▶ [ASSIGNMENT] Where the word "RSGX" appears in a line below, copy the whole line.

[Source records]
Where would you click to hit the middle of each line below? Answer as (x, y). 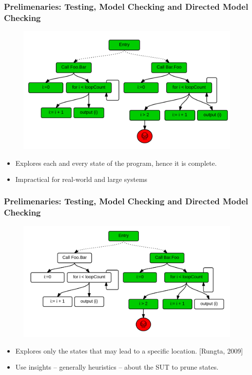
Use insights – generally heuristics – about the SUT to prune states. (117, 367)
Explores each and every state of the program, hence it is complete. (116, 163)
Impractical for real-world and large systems (81, 179)
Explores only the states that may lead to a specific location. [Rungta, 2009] (129, 350)
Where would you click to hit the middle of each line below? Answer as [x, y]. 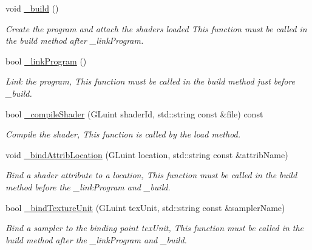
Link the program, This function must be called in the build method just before [151, 81]
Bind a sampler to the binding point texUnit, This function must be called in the [155, 228]
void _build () [32, 8]
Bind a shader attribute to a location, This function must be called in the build [151, 175]
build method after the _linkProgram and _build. [96, 239]
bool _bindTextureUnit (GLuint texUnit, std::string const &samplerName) [145, 207]
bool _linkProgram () [46, 61]
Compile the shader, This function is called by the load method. [123, 134]
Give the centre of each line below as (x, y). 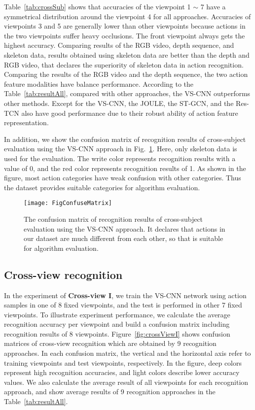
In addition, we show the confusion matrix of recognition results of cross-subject (125, 139)
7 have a (213, 6)
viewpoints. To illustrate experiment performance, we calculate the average (117, 314)
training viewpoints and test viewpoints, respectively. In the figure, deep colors (123, 362)
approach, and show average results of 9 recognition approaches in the (110, 392)
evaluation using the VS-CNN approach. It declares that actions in (125, 228)
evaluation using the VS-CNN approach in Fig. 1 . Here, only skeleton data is (121, 149)
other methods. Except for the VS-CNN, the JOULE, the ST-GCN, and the (119, 103)
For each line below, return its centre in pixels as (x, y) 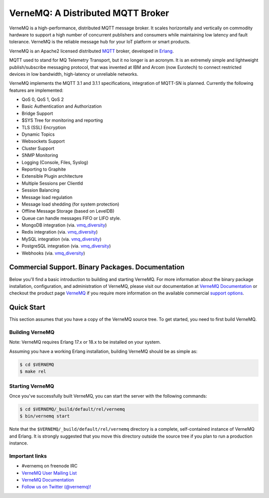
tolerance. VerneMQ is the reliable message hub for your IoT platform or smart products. (100, 42)
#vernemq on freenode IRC (50, 466)
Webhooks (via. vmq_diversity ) (53, 253)
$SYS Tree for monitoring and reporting (62, 120)
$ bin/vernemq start (45, 416)
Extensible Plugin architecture (52, 176)
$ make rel (33, 372)
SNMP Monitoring (40, 155)
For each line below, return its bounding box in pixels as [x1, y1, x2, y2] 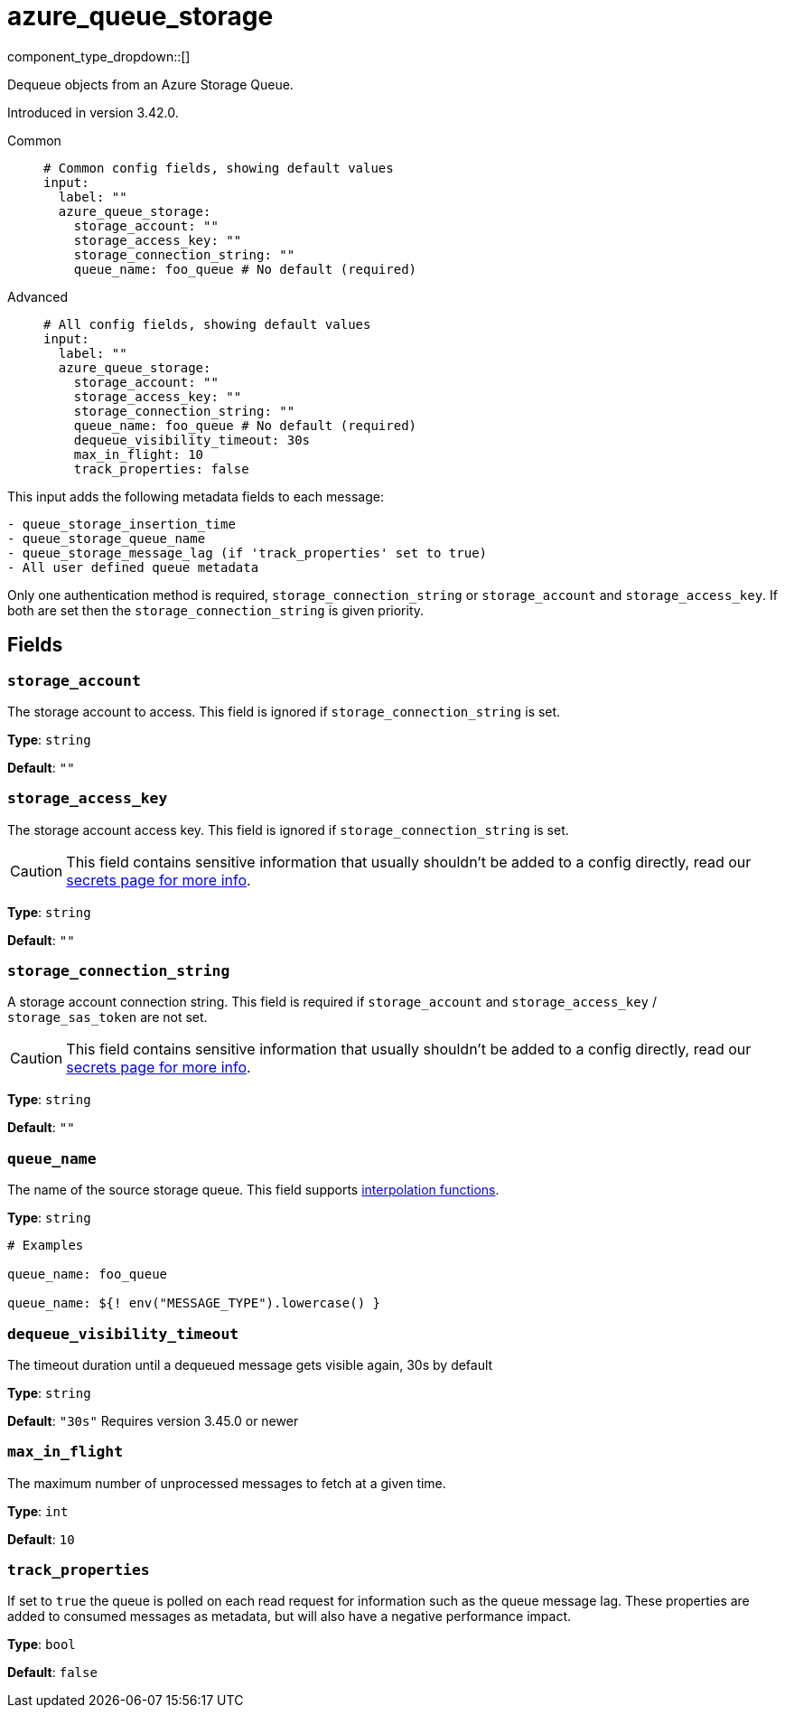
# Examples [7, 1238, 84, 1253]
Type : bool [7, 1636, 76, 1653]
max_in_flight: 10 [73, 446, 204, 462]
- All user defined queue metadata [7, 559, 259, 575]
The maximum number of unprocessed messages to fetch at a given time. [7, 1475, 446, 1491]
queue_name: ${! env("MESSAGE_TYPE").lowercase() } [7, 1296, 381, 1311]
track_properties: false [73, 461, 249, 476]
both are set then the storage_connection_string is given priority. [7, 602, 425, 618]
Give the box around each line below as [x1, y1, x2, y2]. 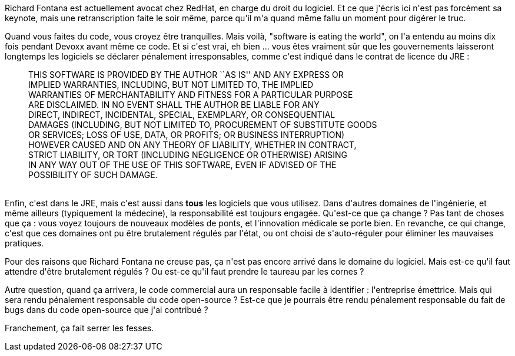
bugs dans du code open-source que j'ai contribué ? [5, 305, 208, 315]
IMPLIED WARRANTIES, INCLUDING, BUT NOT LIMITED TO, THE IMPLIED [28, 80, 314, 90]
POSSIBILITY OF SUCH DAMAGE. [28, 170, 158, 180]
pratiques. [5, 238, 44, 248]
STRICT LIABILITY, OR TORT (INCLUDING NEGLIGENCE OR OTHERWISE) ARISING [28, 150, 347, 160]
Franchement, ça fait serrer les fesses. [5, 323, 154, 333]
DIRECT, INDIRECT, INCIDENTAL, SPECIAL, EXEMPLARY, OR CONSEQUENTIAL [28, 110, 335, 120]
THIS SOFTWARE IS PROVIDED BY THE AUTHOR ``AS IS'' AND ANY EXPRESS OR [28, 70, 344, 80]
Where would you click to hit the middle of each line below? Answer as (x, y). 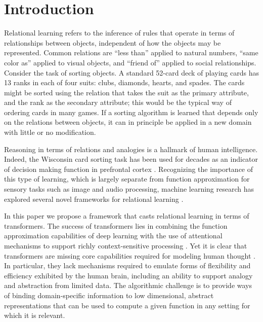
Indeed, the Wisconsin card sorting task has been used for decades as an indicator (131, 159)
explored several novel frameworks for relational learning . (94, 199)
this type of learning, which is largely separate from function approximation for (127, 179)
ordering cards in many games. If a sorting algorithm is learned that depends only (131, 112)
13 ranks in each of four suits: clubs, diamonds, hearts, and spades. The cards (124, 82)
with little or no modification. (50, 132)
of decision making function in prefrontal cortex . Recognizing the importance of (129, 169)
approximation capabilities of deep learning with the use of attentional (113, 236)
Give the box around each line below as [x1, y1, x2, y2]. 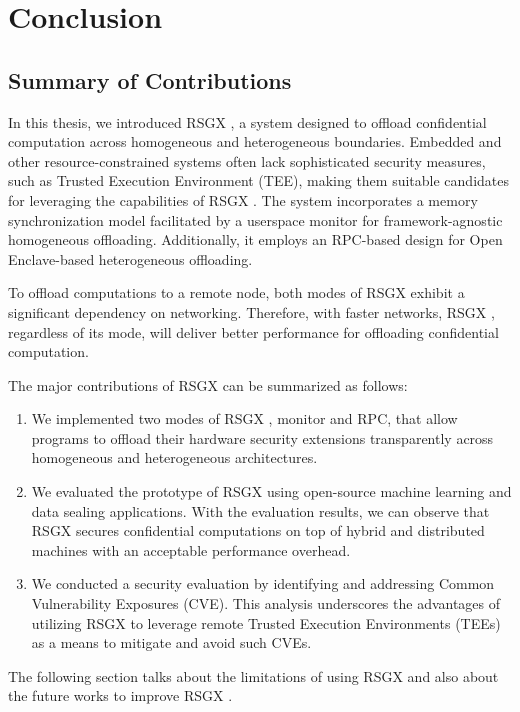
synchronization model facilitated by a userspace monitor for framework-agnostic [8, 209, 503, 230]
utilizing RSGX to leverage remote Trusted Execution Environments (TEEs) [31, 612, 501, 633]
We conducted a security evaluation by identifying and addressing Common [31, 573, 495, 594]
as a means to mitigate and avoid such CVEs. [31, 632, 312, 653]
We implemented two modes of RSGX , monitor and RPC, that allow [31, 408, 458, 429]
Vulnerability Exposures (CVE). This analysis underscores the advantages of [31, 593, 501, 614]
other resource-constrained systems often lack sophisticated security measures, [8, 150, 486, 171]
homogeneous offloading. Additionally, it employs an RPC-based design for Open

▶ [TASK RESPONSE]
utilizing RSGX to leverage remote Trusted Execution Environments (TEEs) [31, 612, 501, 633]
We implemented two modes of RSGX , monitor and RPC, that allow [31, 408, 458, 429]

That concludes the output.